• _EXERCISE_
Would you print the records below from the first line through the line containing "seller on the", skipping the pictures?

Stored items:
[Start of Attachment]

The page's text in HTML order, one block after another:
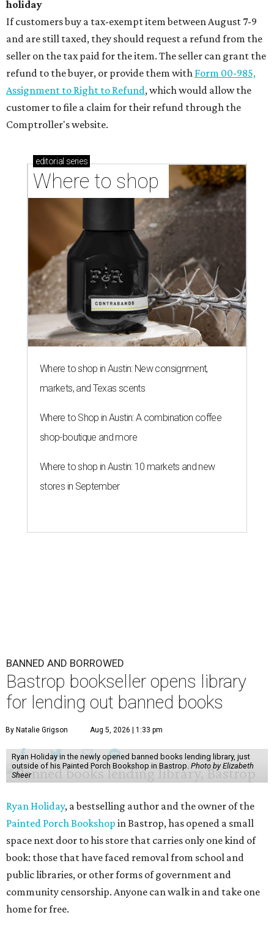
holiday
If customers buy a tax-exempt item between August 7-9
and are still taxed, they should request a refund from the
seller on the tax paid for the item. The seller can grant the
refund to the buyer, or provide them with Form 00-985,
Assignment to Right to Refund, which would allow the
customer to file a claim for their refund through the
Comptroller's website.
editorial series
Where to shop
Where to shop in Austin: New consignment,
markets, and Texas scents
Where to Shop in Austin: A combination coffee
shop-boutique and more
Where to shop in Austin: 10 markets and new
stores in September
BANNED AND BORROWED
Bastrop bookseller opens library
for lending out banned books
By Natalie Grigson Aug 5, 2026 | 1:33 pm
Ryan Holiday in the newly opened banned books lending library, just
outside of his Painted Porch Bookshop in Bastrop. Photo by Elizabeth
Sheer
Ryan Holiday, a bestselling author and the owner of the
Painted Porch Bookshop in Bastrop, has opened a small
space next door to his store that carries only one kind of
book: those that have faced removal from school and
public libraries, or other forms of government and
community censorship. Anyone can walk in and take one
home for free.
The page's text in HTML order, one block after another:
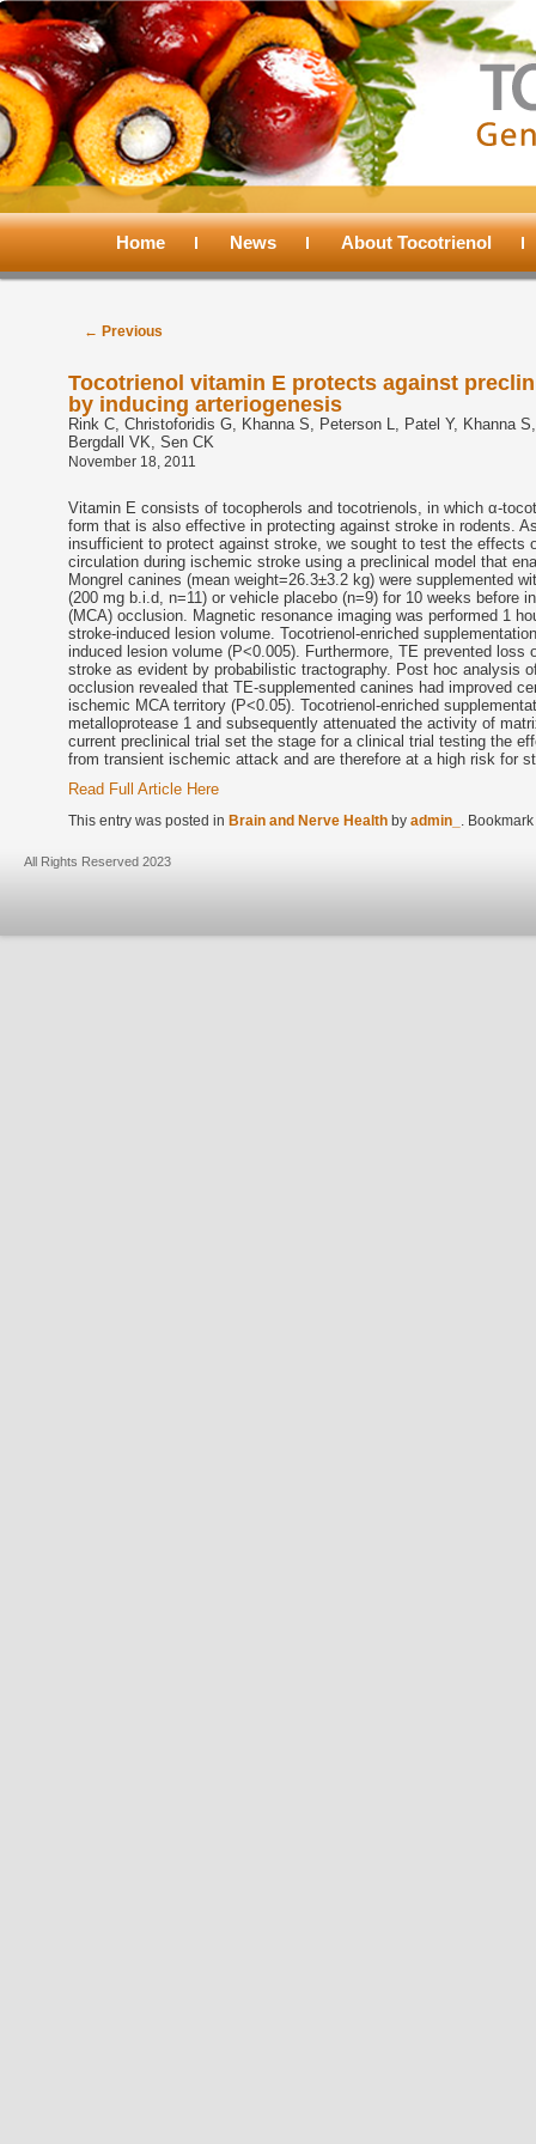
Main
Skip
content
Skip
content
Home News About Tocotrienol
Post
← Previous
Tocotrienol vitamin E protects against
by inducing arteriogenesis
Rink C, Christoforidis G, Khanna S, Peterson L, Patel Y, Khanna
Bergdall VK, Sen CK
November 18, 2011
Vitamin E consists of tocopherols and tocotrienols, in which α-
form that is also effective in protecting against stroke in rodents.
insufficient to protect against stroke, we sought to test the effects
circulation during ischemic stroke using a preclinical model that
Mongrel canines (mean weight=26.3±3.2 kg) were supplemented
(200 mg b.i.d, n=11) or vehicle placebo (n=9) for 10 weeks before
(MCA) occlusion. Magnetic resonance imaging was performed 1
stroke-induced lesion volume. Tocotrienol-enriched
induced lesion volume (P<0.005). Furthermore, TE prevented
stroke as evident by probabilistic tractography. Post hoc analysis
occlusion revealed that TE-supplemented canines had improved
ischemic MCA territory (P<0.05). Tocotrienol-enriched
metalloprotease 1 and subsequently attenuated the activity of
current preclinical trial set the stage for a clinical trial testing the
from transient ischemic attack and are therefore at a high risk for
Read Full Article Here
This entry was posted in Brain and Nerve Health by admin_ .
All Rights Reserved 2023
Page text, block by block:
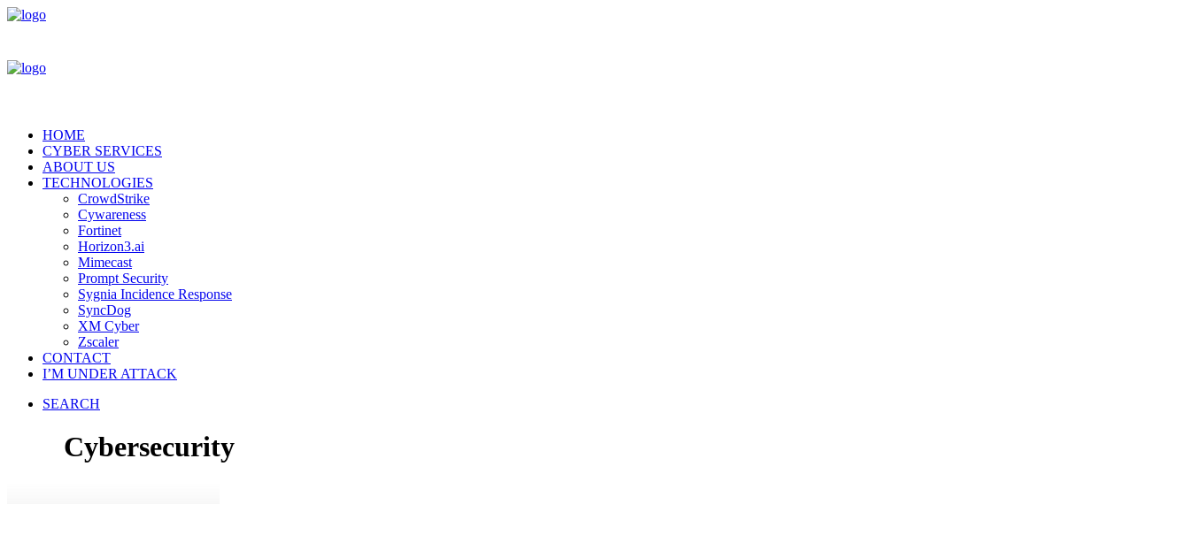
HOME
CYBER SERVICES
ABOUT US
TECHNOLOGIES
CrowdStrike
Cywareness
Fortinet
Horizon3.ai
Mimecast
Prompt Security
Sygnia Incidence Response
SyncDog
XM Cyber
Zscaler
CONTACT
I’M UNDER ATTACK
SEARCH
Cybersecurity
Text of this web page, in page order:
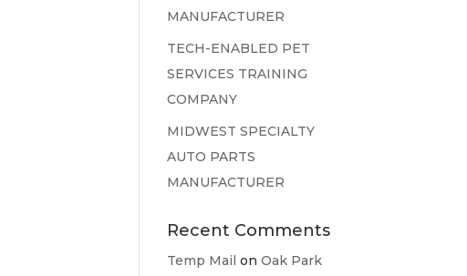
MANUFACTURER
TECH-ENABLED PET
SERVICES TRAINING
COMPANY
MIDWEST SPECIALTY
AUTO PARTS
MANUFACTURER
Recent Comments
Temp Mail onOak Park
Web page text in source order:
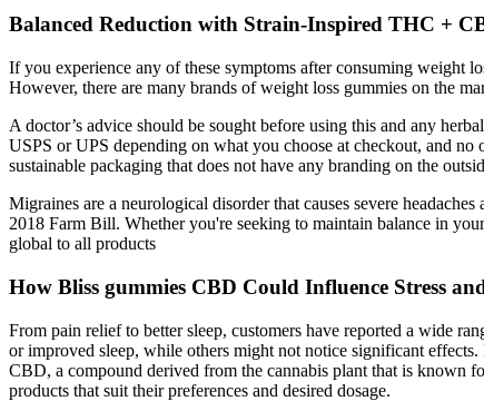
Balanced Reduction with Strain-Inspired THC +
If you experience any of these symptoms after consuming weight
However, there are many brands of weight loss gummies on the
A doctor’s advice should be sought before using this and any
USPS or UPS depending on what you choose at checkout, and
sustainable packaging that does not have any branding on the
Migraines are a neurological disorder that causes severe
2018 Farm Bill. Whether you're seeking to maintain balance in
global to all products
How Bliss gummies CBD Could Influence Stress
From pain relief to better sleep, customers have reported a wide
or improved sleep, while others might not notice significant
CBD, a compound derived from the cannabis plant that is known
products that suit their preferences and desired dosage.
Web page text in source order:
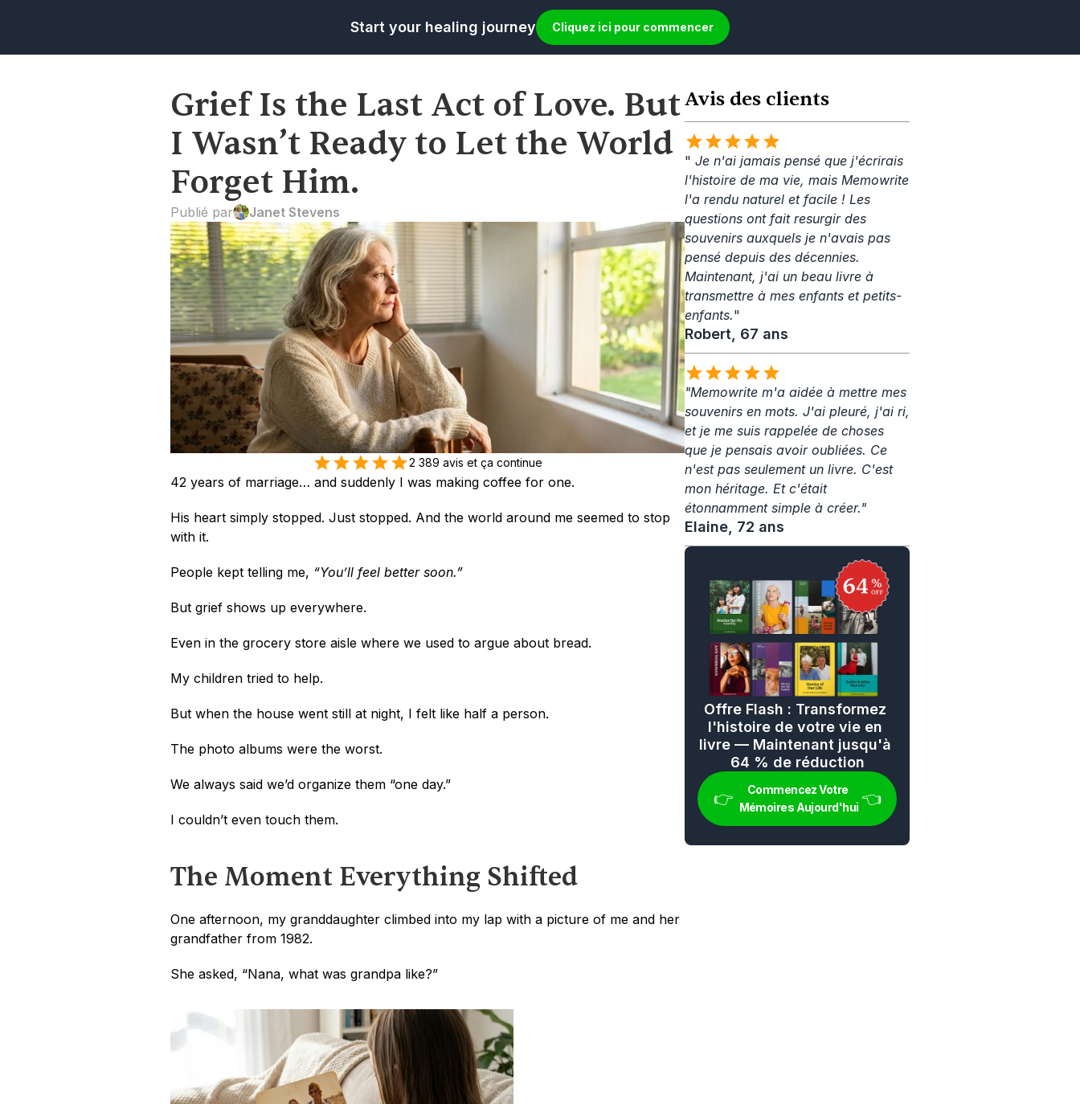
Start your healing journey Cliquez ici pour commencer
Grief Is the Last Act of Love. But
I Wasn’t Ready to Let the World
Forget Him.
Publié par Janet Stevens
2 389 avis et ça continue
42 years of marriage… and suddenly I was making coffee for one.
His heart simply stopped. Just stopped. And the world around me seemed to stop
with it.
People kept telling me, “You’ll feel better soon.”
But grief shows up everywhere.
Even in the grocery store aisle where we used to argue about bread.
My children tried to help.
But when the house went still at night, I felt like half a person.
The photo albums were the worst.
We always said we’d organize them “one day.”
I couldn’t even touch them.
The Moment Everything Shifted
One afternoon, my granddaughter climbed into my lap with a picture of me and her
grandfather from 1982.
She asked, “Nana, what was grandpa like?”
Avis des clients
" Je n'ai jamais pensé que j'écrirais
l'histoire de ma vie, mais Memowrite
l'a rendu naturel et facile ! Les
questions ont fait resurgir des
souvenirs auxquels je n'avais pas
pensé depuis des décennies.
Maintenant, j'ai un beau livre à
transmettre à mes enfants et petits-
enfants."
Robert, 67 ans
"Memowrite m'a aidée à mettre mes
souvenirs en mots. J'ai pleuré, j'ai ri,
et je me suis rappelée de choses
que je pensais avoir oubliées. Ce
n'est pas seulement un livre. C'est
mon héritage. Et c'était
étonnamment simple à créer."
Elaine, 72 ans
Offre Flash : Transformez
l'histoire de votre vie en
livre — Maintenant jusqu'à
64 % de réduction
👉
Commencez Votre
Mémoires Aujourd'hui 👈
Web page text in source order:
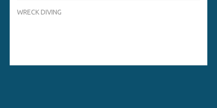
WRECK DIVING
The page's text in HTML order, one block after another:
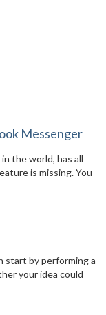
Messenger
the world, has all
is missing. You
start by performing a
your idea could
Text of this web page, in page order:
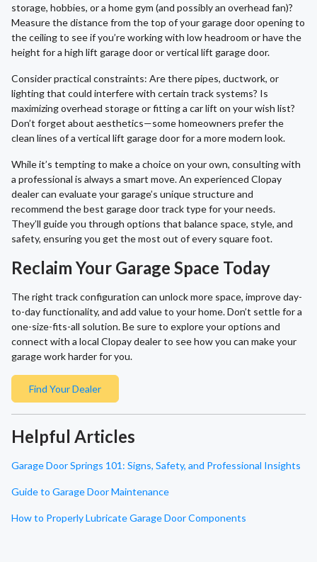
storage, hobbies, or a home gym (and possibly an overhead fan)?
Measure the distance from the top of your garage door opening to
the ceiling to see if you’re working with low headroom or have the
height for a high lift garage door or vertical lift garage door.
Consider practical constraints: Are there pipes, ductwork, or
lighting that could interfere with certain track systems? Is
maximizing overhead storage or fitting a car lift on your wish list?
Don’t forget about aesthetics—some homeowners prefer the
clean lines of a vertical lift garage door for a more modern look.
While it’s tempting to make a choice on your own, consulting with
a professional is always a smart move. An experienced Clopay
dealer can evaluate your garage’s unique structure and
recommend the best garage door track type for your needs.
They’ll guide you through options that balance space, style, and
safety, ensuring you get the most out of every square foot.
Reclaim Your Garage Space Today
The right track configuration can unlock more space, improve day-
to-day functionality, and add value to your home. Don’t settle for a
one-size-fits-all solution. Be sure to explore your options and
connect with a local Clopay dealer to see how you can make your
garage work harder for you.
Find Your Dealer
Helpful Articles
Garage Door Springs 101: Signs, Safety, and Professional Insights
Guide to Garage Door Maintenance
How to Properly Lubricate Garage Door Components
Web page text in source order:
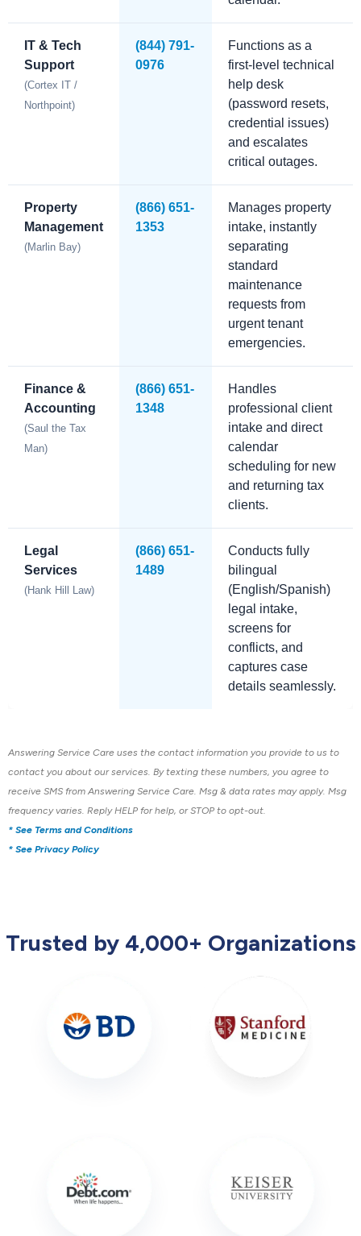
IT & Tech
Support
(Cortex IT /
Northpoint)
(844) 791-
0976
Functions as a
first-level technical
help desk
(password resets,
credential issues)
and escalates
critical outages.
Property
Management
(Marlin Bay)
(866) 651-
1353
Manages property
intake, instantly
separating
standard
maintenance
requests from
urgent tenant
emergencies.
Finance &
Accounting
(Saul the Tax
Man)
(866) 651-
1348
Handles
professional client
intake and direct
calendar
scheduling for new
and returning tax
clients.
Legal
Services
(Hank Hill Law)
(866) 651-
1489
Conducts fully
bilingual
(English/Spanish)
legal intake,
screens for
conflicts, and
captures case
details seamlessly.
Answering Service Care uses the contact information you provide to us to
contact you about our services. By texting these numbers, you agree to
receive SMS from Answering Service Care. Msg & data rates may apply. Msg
frequency varies. Reply HELP for help, or STOP to opt-out.
* See Terms and Conditions
* See Privacy Policy
Trusted by 4,000+ Organizations
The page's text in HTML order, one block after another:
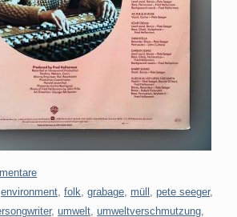
environment, folk, grabage, müll , pete seeger,
, umwelt, umweltverschmutzung,
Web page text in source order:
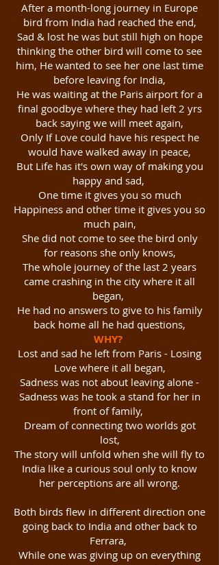
After a month-long journey in Europe
bird from India had reached the end,
Sad & lost he was but still high on hope
thinking the other bird will come to see
him, He wanted to see her one last time
before leaving for India,
He was waiting at the Paris airport for a
final goodbye where they had left 2 yrs
back saying we will meet again,
Only If Love could have his respect he
would have walked away in peace,
But Life has it's own way of making you
happy and sad,
One time it gives you so much
Happiness and other time it gives you so
much pain,
She did not come to see the bird only
for reasons she only knows,
The whole journey of the last 2 years
came crashing in the city where it all
began,
He had no answers to give to his family
back home all he had questions,
WHY?
Lost and sad he left from Paris - Losing
Love where it all began,
Sadness was not about leaving alone -
Sadness was he took a stand for her in
front of family,
Dream of connecting two worlds got
lost,
The story will unfold when she will fly to
India like a curious soul only to know
her perceptions are all wrong.
Both birds flew in different direction one
going back to India and other back to
Ferrara,
While one was giving up on everything
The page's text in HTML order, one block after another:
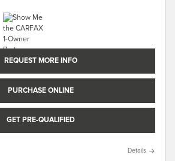
REQUEST MORE INFO
PURCHASE ONLINE
GET PRE-QUALIFIED
Details
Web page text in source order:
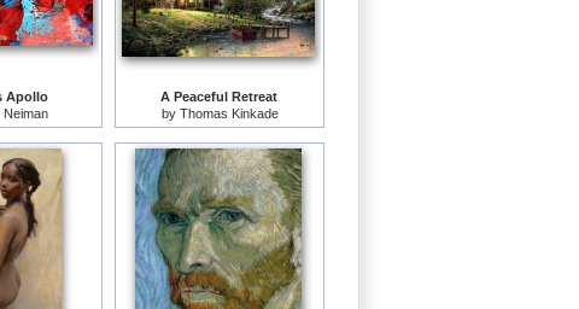
Apollo
Neiman
A Peaceful Retreat
by Thomas Kinkade
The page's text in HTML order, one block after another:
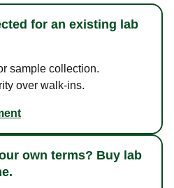
for an existing lab
sample collection.
over walk-ins.
own terms? Buy lab

[End of Attachment]

• _ANSWER TO THIS TASK_
The page's text in HTML order, one block after another:
holiday
If customers buy a tax-exempt item between August 7-9
and are still taxed, they should request a refund from the
seller on the tax paid for the item. The seller can grant the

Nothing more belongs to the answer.